Tensorflow2 implements handwritten digit recognition
0. Introduction to MNIST data set
The MNIST data set comes from the National Institute of Standards and Technology (NIST). The training set consists of handwritten numbers from 250 different people, 50% of which are high school students and 50% from the population. Staff at the Census Bureau.
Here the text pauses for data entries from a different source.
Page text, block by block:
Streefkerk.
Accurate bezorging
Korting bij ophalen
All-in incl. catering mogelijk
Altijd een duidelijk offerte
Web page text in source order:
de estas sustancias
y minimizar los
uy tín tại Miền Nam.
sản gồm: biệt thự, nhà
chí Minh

The test set is also the same proportion of handwritten digit data.
The MNIST dataset is available at MNIST and consists of four parts:
- Training set images: train-images-idx3-ubyte.gz
(47 MB unzipped, contains 60,000 samples) - Training set labels: train-labels-idx1-ubyte.gz
(60 KB after decompression, contains 60,000 labels) - Test set images: t10k-images-idx3-ubyte.gz
(7.8 MB after decompression, contains 10,000 samples) - Test set labels: t10k-labels-idx1-ubyte.gz
(10 KB after decompression, contains 10,000 labels)
The pictures in the Training set and Test set here are 28×28 grayscale images, and each pixel is a value in [0, 255].
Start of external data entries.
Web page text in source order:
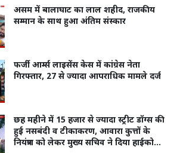
असम में बालाघाट का लाल शहीद, राजकीय
सम्मान के साथ हुआ अंतिम संस्कार
फर्जी आर्म्स लाइसेंस केस में कांग्रेस नेता
गिरफ्तार, 27 से ज्यादा आपराधिक मामले दर्ज
छह महीने में 15 हजार से ज्यादा स्ट्रीट डॉग्स की
हुई नसबंदी व टीकाकरण, आवारा कुत्तों के
नियंत्रण को लेकर मुख्य सचिव ने दिया हाईकोर्ट
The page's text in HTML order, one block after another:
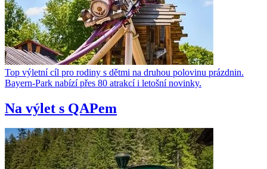
Top výletní cíl pro rodiny s dětmi na druhou polovinu prázdnin.
Bayern-Park nabízí přes 80 atrakcí i letošní novinky.
Na výlet s QAPem
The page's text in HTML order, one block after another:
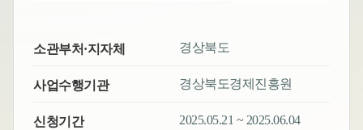
소관부처·지자체 경상북도
사업수행기관 경상북도경제진흥원
신청기간 2025.05.21 ~ 2025.06.04

The value in the labels label set is a value in [0, 9], which marks the handwritten number of the corresponding position picture.
example:
1. Code details
import tensorflow as tf
Introduce tensorflow module with tf as alias
batch_size = 128
le_r = 0.2
Define a batch size and learning rate
mnist = tf.keras.datasets.mnist
(ti, tl), (vi, vl) = mnist.load_data()
print('datasets:', ti.shape, tl.shape, vi.shape, vl.shape)
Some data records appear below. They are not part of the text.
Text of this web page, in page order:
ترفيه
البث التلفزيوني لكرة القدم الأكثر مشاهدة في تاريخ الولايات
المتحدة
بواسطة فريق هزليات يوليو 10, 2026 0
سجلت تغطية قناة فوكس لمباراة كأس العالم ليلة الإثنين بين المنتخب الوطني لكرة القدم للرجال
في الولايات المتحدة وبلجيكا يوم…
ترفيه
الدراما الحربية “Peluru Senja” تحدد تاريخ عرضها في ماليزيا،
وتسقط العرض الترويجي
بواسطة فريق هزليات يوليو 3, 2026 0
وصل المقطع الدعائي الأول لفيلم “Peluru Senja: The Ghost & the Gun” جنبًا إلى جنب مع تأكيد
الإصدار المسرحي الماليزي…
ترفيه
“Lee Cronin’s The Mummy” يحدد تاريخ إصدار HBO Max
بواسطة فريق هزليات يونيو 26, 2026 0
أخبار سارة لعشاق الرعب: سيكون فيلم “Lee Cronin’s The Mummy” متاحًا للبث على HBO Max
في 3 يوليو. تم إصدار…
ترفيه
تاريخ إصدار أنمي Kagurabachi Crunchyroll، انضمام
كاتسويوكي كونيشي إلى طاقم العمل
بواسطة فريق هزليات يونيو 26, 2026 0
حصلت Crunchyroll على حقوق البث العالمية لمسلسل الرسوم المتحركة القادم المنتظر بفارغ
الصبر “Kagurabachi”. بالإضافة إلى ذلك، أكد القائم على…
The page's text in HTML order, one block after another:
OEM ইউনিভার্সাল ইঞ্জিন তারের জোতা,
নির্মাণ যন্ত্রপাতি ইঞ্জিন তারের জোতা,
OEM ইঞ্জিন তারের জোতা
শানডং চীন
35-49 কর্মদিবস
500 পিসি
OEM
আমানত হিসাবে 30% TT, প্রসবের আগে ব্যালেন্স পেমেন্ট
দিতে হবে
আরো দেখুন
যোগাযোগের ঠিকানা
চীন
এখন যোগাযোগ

Use tensorflow built-in function to import MNIST data set
And output the dimensions of the data:
datasets: (60000, 28, 28) (60000,)
(10000, 28, 28) (10000,)
def fun(a, b):
a = tf.cast(a, dtype=tf.float32)
b = tf.cast(b, dtype=tf.int64)
return tf.reshape(a, [-1, 28*28])/255.0, tf.one_hot(b, depth=10)
ti, tl = fun(ti, tl)
vi, _ = fun(vi, vl)
Since the dimensions of vi and ti are [-1, 28, 28], we hope to flatten each [28, 28] sample into [784] for easy input into the network, so a function named fun is defined here, respectively. Perform data preprocessing on ti, tl and vi (vl does not need to be processed). The input is simply normalized, that is, divided by 255.0 (maximum value - minimum value in the data). And one-hot encoding is performed on the tags.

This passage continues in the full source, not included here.